Toujours aucune réaction de Farouk. Isham soupire et ses yeux commencent à briller.

— Quand Nafi a débarqué, j'étais en colère, parce que ça voulait dire que c'était bel et bien fini entre nous ; si tant est qu'il y ait vraiment eu quelque chose un jour. Maintenant, je me dis que c'est une bonne chose : ça m'évite de m'accrocher à une illusion et ça va m'obliger à prendre mon indépendance pour de vrai.

Cette fois, Farouk s'humecte les lèvres, il va parler, mais Isham le devance.

— J'ai réfléchi et quoi qu'il se passe dans ce phare, je ne remettrai plus les pieds en Assyr après cela. La frontière avec la Fuligie n'est qu'à quelques kilomètres. Je vais la franchir et chercher la famille qu'il pourrait me rester en Erythra.

Un long silence s'installe. Si Farouk avait quelque chose à dire, ça lui ait passé. Et Isham a déversé tout ce qu'il lui pesait sur le cœur. Des larmes scintillent aux coins de ses yeux et coulent sans qu'il ne cherche à les essuyer ni à les camoufler. J'ai mal pour lui. Bien qu'il ait joué les durs avec moi, je ne suis jamais parvenu à le détester. Et il n'aimerait pas que je lui montre de la compassion. Alors, je me tasse dans mon coin. Cette affaire ne me regarde pas.

Farouk se lève et se rapproche de lui. Il saisit sa mâchoire entre ses paumes et plaque son front contre le sien. Ils restent un moment ainsi, comme s'ils échangeaient mille pensées à travers ce contact.

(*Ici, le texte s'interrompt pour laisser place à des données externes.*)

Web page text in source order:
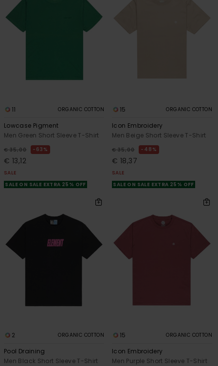
11 ORGANIC COTTON
Lowcase Pigment
Men Green Short Sleeve T-Shirt
€ 35,00 63%
€ 13,12
SALE
SALE ON SALE EXTRA 25% OFF
15 ORGANIC COTTON
Icon Embroidery
Men Beige Short Sleeve T-Shirt
€ 35,00 48%
€ 18,37
SALE
SALE ON SALE EXTRA 25% OFF
2 ORGANIC COTTON
Pool Draining
Men Black Short Sleeve T-Shirt
15 ORGANIC COTTON
Icon Embroidery
Men Purple Short Sleeve T-Shirt
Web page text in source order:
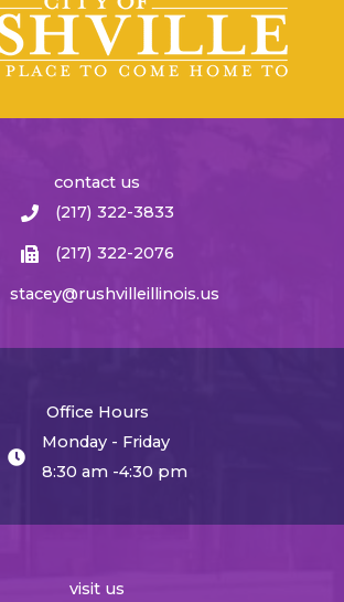
contact us
(217) 322-3833
(217) 322-2076
stacey@rushvilleillinois.us
Office Hours
Monday - Friday
8:30 am -4:30 pm
visit us
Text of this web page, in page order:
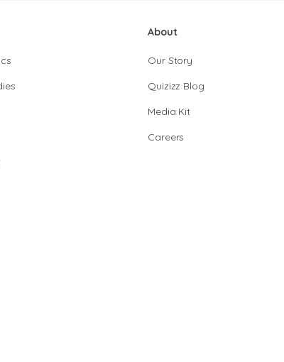
About
Our Story
Quizizz Blog
Media Kit
Careers
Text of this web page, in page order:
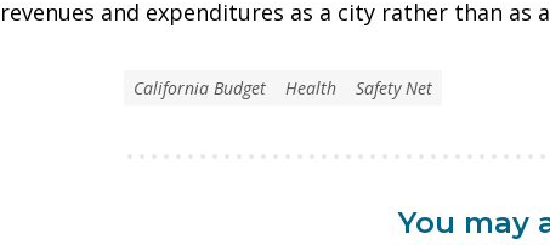
revenues and expenditures as a city rather than as
California Budget Health Safety Net
You may
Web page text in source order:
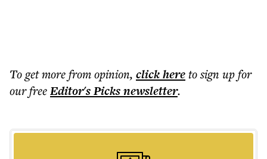
To get morefrom opinion, click hereto sign up for
our freeEditor's Picksnewsletter.

— Shalom hek mado ina tyr-mēhn, chuchote Farouk.

Je savais ce que cela voulait dire pour l'avoir entendu dans ces chansons à l'eau de rose que distille la radio assyrienne, sauf que ce n'est pas une déclaration d'amour, plutôt un adieu : « Tu auras toujours une place dans mon cœur. »

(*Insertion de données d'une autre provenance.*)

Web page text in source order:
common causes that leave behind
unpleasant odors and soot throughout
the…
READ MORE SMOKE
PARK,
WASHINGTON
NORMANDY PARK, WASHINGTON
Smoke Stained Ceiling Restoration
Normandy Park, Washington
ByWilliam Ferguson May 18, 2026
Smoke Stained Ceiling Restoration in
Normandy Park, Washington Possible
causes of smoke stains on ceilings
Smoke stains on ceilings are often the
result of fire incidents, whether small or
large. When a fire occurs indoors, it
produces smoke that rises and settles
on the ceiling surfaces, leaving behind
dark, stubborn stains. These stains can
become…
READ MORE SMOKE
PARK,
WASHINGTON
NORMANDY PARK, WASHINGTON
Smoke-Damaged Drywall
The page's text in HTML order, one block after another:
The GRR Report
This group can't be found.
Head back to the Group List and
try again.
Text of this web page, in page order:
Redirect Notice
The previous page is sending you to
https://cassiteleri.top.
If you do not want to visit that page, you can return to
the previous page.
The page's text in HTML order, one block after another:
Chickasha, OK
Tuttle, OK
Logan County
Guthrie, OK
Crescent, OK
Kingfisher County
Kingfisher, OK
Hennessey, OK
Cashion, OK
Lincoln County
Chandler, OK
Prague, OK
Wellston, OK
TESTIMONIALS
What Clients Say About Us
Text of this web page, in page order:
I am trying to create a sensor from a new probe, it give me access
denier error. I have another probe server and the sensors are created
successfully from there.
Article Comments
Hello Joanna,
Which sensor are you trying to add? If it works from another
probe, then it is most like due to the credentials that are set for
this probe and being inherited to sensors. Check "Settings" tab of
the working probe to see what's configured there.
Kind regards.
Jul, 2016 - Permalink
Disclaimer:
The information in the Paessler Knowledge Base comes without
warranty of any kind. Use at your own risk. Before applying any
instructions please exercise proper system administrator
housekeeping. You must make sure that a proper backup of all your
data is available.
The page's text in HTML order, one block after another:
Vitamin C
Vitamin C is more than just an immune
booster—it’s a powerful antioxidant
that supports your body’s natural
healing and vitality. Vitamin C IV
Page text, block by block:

Isham éclate franchement en sanglots et l'embrasse à pleine bouche. Je détourne la tête. Je leur aurais laissé leur intimité s'ils n'avaient pas barré la sortie. Les flots d'aria murmurent une mélodie lancinante et sublime. Tous deux prennent conscience que ce sera sans doute leur dernier échange d'aria et en confectionnent un beau souvenir. Leur étreinte s'achève et Isham s'efface dans l'embrasure de la porte. Farouk contemple sa silhouette longtemps après qu'elle ait disparu du couloir. Je n'ose pas l'en détourner.

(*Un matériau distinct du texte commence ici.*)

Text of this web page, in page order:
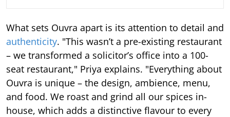
What sets Ouvra apart is its attention to detail and
authenticity. "This wasn’t a pre-existing restaurant
– we transformed a solicitor’s office into a 100-
seat restaurant," Priya explains. "Everything about
Ouvra is unique – the design, ambience, menu,
and food. We roast and grind all our spices in-
house, which adds a distinctive flavour to every
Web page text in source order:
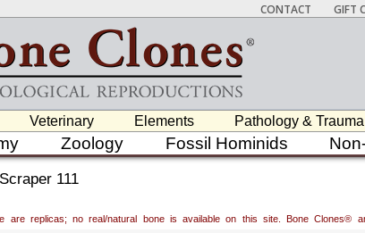
CONTACT GIFT
Veterinary Elements Pathology & Trauma
Zoology Fossil Hominids
111
are replicas; no real/natural bone is available on this site. Bone Clones®
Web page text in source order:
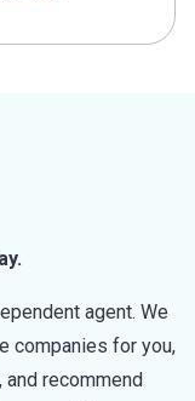
agent. We
companies for you,
and recommend
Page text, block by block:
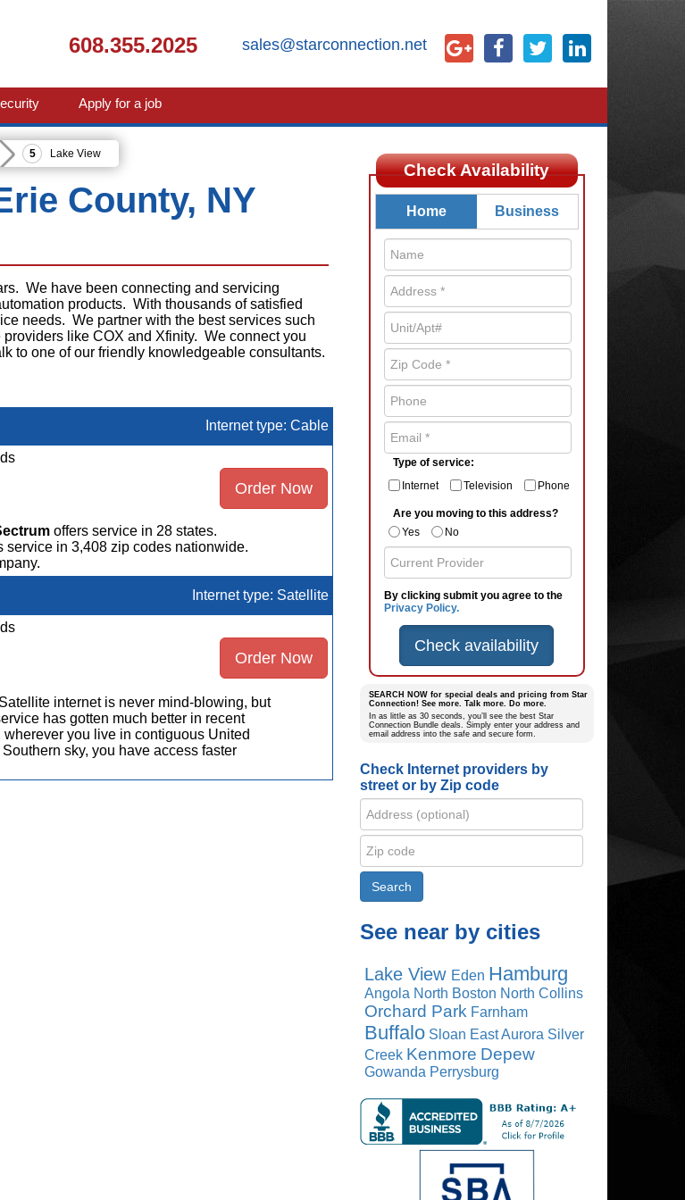
sales@starconnection.net
608.355.2025
Apply for a job
Lake View
County, NY
We have been connecting and servicing
products. With thousands of satisfied
needs. We partner with the best services such
like COX and Xfinity. We connect you
to one of our friendly knowledgeable consultants.
Internet type: Cable
Order Now
offers service in 28 states.
service in 3,408 zip codes nationwide.
Internet type: Satellite
Order Now
internet is never mind-blowing, but
has gotten much better in recent
you live in contiguous United
sky, you have access faster
Check Availability
Home Business
Type of service:
Internet
Television Phone
Are you moving to this address?
Yes
No
By clicking submit you agree to the
Privacy Policy.
Check availability
SEARCH NOW for special deals and pricing from Star
Connection! See more. Talk more. Do more.
In as little as 30 seconds, you’ll see the best Star
Connection Bundle deals. Simply enter your address and
email address into the safe and secure form.
Check Internet providers by
street or by Zip code
See near by cities
Lake View Eden Hamburg
Angola North Boston North Collins
Orchard Park Farnham
Buffalo Sloan East Aurora Silver
Creek Kenmore Depew
Gowanda Perrysburg

— Pardon, murmure-t-il en revenant finalement se lover contre moi.

— Tu n'as pas d'excuses à me donner.

Pas de folles galipettes comme lors de notre dernière nuit ensemble. C'est une alchimie de douceur, de tendresse, de réconfort. Une bulle dans laquelle nous nous réfugions et flottons à deux... jusqu'à ce que des coups à la porte la brise.

Zineb est revenue de sa mission d'éclaireur.